Fue escritor de biografías, sobre todo la de
la Reina Victoria y el conjunto de “Victorianos eminentes”. Claro, me han dado
unas ganas locas de hacerme con este libro, sobre todo al referido al General
Gordon. No se hizo millonario pero vendió una buena cantidad de miles de
ejemplares, lo que le sirvió para vivir cómodamente.
Me ha recordado un poco a la persona de Oscar
Wilde; hasta en la anécdota del idioma inglés. Es sabido que el autor del
Retrato de Dorian Grey, efectuó unas declaraciones al respecto de lo que diferenciaba
a los ingleses de los estadounidenses: “El idioma, por supuesto”.
“Sopesó la idea de un libro sobre George
Washington, aunque le disuadió la perspectiva de tener que aprender esa lengua
incomprensible y bastante insufrible por cierto, el norteamericano´”.
Hizo suya la sentencia de W.G. Ward:
Cuando me entero de que a tal hombre se le
tiene por juicioso, sospecho de él; si en cambio se le llama juicioso y
venerable, ya sé que es una sabandija.
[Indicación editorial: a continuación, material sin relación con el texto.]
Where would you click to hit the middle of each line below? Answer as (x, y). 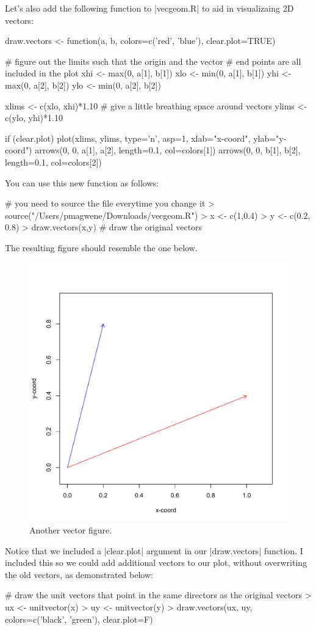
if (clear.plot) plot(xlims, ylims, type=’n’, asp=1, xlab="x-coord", (128, 138)
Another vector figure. (71, 530)
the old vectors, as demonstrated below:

Del mismo modo, cuando oigo que a tal o
cual persona se le tiene por “victoriana” sospecho de ella. Pero si oigo que se
le llama “victoriano eminente”, escribo su vida.
Murió en 1932, con cincuenta y un años,
víctima de problemas intestinales. Creyeron que debido a fiebres tifoideas. En
aquella época la medicina estaba aún en
pañales. En realidad, se descubrió luego en la autopsia, tenía un carcinoma de
estómago.
Para Carrington simplemente la vida era inconcebible
sin él. Semanas después se pegó un tiro de escopeta haciéndolo tan mal que le
costó una buena cantidad de horas de agonía.
Un apunte sobre una carta que Lytton Strachey
envía a un amigo:
Generalización nº 1: El secreto de la felicidad está en no querer ni mucho ni poco.
Generalización nº 2: Nadie puede dominar este
secreto hasta que no cumpla los 39.
El libro tiene pasajes divertidos, en
especial el referido a su viaje a España, a Yengen, junto a Dora para visitar
al amigo de ambos, mi querido Gerald Brenan. “El traslado del gran autor hasta
mi refugio de montaña comenzó a adquirir cada vez con más claridad las
proporciones de una dificilísima operación militar”.
Carrington: “Dios mío. Nunca me alegré tanto
de llegar a un sitio como al llegar a la casa de Gerald aquella noche”.
Este podría ser el gran broche de oro a las
magníficas vacaciones en el norte: la lectura de una gran biografía.